One more thing before I leave Able Archer alone and start studying. Tomorrow is election day in New Jersey. Here’s my advice to voters:
Don’t vote for the incumbent legislator
Our legislature has turned into a social club for political hacks. It has failed at every opportunity to solve the problems of governing New Jersey. Does one suppose it is going to be this session when they finally decide to burn the midnight oil and take on the state’s debt crisis? Don’t make a bet. They will get themselves re-elected, dole out favors from the public trough, go back to fundraising and in two years, when everyone realizes the problems have gotten worse, they will make token gestures of “governing” and repeat the cycle. It is time for retirement.
Take my senator, Paul Sarlo. His main contributions to my district are lining up government support for Xanadu, the obscene mall “development” in the Meadowlands. He should be proud: as any resident of Bergen County knows, it is in desperate need of malls. Sarlo also set up cut-rate government loans for EnCap, the company that proposed to clean up several Meadowlands landfills but instead accomplished the rare feat of actually making them dirtier.
Xanadu will open soon; I would love for Sarlo to have a lot of time to visit it with his family. I am going to do my part by not voting for him.
Use your judgment. There are some honorable and intelligent members of the New Jersey legislature. But they are the true minority party.
Vote NO on public question number one
Do you approve the amendment of Article VIII, Section I of the Constitution of the State of New Jersey, to provide for the annual dedication and annual appropriation of an amount equal to the annual revenue derived from a tax rate of 1% imposed under the New Jersey Sales and Use Tax, exclusively for the purpose of property tax reform, through a special Property Tax Reform Account established in the constitutionally dedicated Property Tax Relief Fund?
This sounds like a good idea, but think about it: The government is asking us to dedicate part of the state’s consumption tax revenue to alleviate the property tax burden. This is called an accounting trick. Property tax relief is going to come from … last year’s tax increase! Why don’t they just let us keep that extra cent on each dollar so we can save it to pay our property taxes? Because everyone pays the consumption tax, but only property owners pay the property tax. Property taxes won’t decrease – they’ll just be subsidized by everyone who makes a purchase in New Jersey. Vote no. Let them know you’re not quite as dumb as they’d like you to be.
Vote NO on public question number two
Shall the "New Jersey Stem Cell Research Bond Act," which authorizes the State to issue bonds in the amount of $450 million for grants to fund "stem cell research projects," as defined in the act, at institutions of higher education and other entities in the State conducting scientific and medical research, and providing the ways and means to pay the interest on the debt and also to pay and discharge the principal thereof, provided that recurring revenues of the State are certified by the State Treasurer to be available in an amount equal to the sum necessary to satisfy the annual debt service obligations related to such bonds, be approved?

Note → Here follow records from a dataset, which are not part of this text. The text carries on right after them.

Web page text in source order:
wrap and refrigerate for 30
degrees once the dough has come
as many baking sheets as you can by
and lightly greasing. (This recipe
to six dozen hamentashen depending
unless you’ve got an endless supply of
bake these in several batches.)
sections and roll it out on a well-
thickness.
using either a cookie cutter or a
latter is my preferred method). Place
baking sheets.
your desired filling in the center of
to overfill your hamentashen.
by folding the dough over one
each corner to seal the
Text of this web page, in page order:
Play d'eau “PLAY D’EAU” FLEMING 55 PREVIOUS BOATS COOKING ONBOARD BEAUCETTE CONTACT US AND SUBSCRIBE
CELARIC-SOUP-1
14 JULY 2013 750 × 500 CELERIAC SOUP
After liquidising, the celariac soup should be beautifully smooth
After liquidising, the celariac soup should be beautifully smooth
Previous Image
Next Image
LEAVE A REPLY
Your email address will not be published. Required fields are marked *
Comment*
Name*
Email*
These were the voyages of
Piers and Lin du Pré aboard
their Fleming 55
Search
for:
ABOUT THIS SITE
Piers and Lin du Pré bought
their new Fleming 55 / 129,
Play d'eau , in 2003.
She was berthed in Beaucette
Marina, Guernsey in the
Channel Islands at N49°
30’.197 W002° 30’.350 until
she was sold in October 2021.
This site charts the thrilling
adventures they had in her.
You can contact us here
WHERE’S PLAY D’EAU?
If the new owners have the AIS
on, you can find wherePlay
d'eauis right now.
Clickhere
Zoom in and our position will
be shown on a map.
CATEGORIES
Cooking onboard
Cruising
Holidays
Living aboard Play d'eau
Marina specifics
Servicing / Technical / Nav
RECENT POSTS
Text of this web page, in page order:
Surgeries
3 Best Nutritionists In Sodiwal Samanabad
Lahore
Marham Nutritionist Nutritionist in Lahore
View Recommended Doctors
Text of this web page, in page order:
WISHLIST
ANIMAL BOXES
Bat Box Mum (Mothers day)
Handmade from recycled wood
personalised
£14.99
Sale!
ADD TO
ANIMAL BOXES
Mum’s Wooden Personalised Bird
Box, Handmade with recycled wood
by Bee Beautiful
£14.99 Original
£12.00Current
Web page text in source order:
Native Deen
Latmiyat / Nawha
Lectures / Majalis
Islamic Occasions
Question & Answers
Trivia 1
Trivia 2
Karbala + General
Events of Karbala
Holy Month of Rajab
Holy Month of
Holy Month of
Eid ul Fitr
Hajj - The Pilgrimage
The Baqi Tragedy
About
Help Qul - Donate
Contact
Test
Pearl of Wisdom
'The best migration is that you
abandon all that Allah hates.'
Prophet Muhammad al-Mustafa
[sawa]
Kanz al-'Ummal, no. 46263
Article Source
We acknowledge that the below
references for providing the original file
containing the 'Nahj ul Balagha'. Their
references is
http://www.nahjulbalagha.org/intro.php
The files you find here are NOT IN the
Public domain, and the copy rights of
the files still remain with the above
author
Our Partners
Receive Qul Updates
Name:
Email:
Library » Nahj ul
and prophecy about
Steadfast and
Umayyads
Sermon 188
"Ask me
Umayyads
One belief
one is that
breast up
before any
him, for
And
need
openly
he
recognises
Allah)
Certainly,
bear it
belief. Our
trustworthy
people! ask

You can’t have it all. It would be great if the state had money to subsidize stem cell research; sadly, it does not. I fully support stem cell research and I think the government should encourage it. However, the state needs to have some sense of fiscal discipline. Perhaps if the government had some plan to pay off its present debt and future pension obligations, this would be manageable. Right now it is not.
Vote YES on public question number three
Shall the "Green Acres, Farmland, Blue Acres, and Historic Preservation Bond Act of 2007," which authorizes the State to issue bonds in the amount of $200 million to provide moneys for (1) the acquisition and development of lands for recreation and conservation purposes, (2) the preservation of farmland for agricultural or horticultural use and production, (3) the acquisition, for recreation and conservation purposes, of properties in the floodways of the Delaware River, Passaic River, and Raritan River, and their tributaries, that are prone to or have incurred flood or storm damage, and (4) funding historic preservation projects; and providing the ways and means to pay the interest on the debt and also to pay and discharge the principal thereof, be approved?
I know this contradicts my position on public question number two, but there is a difference. If New Jersey does not subsidize it, businesses and universities will still pursue stem cell technology. If New Jersey does not purchase and conserve its remaining open land, no one will. “Development” has almost totally ruined our environment. It has caused our relationship with the state’s bears and deer to sour, and it has encouraged a dependence on automobiles that could hobble our economy if cheap petroleum suddenly became history. This is an essential measure to preserve what is left of New Jersey’s natural environment.
Vote YES on public question number four
Shall the amendment of Article II, Section I, paragraph 6 of the Constitution, agreed to by the Legislature, revising the current constitutional language concerning denial of the right to vote by deleting the phrase "idiot or insane person" and providing instead that a "person who has been adjudicated by a court of competent jurisdiction to lack the capacity to understand the act of voting" shall not enjoy the right of suffrage, be adopted?
The current language is inhumane and prone to abuse, and a revision is long overdue. Vote yes.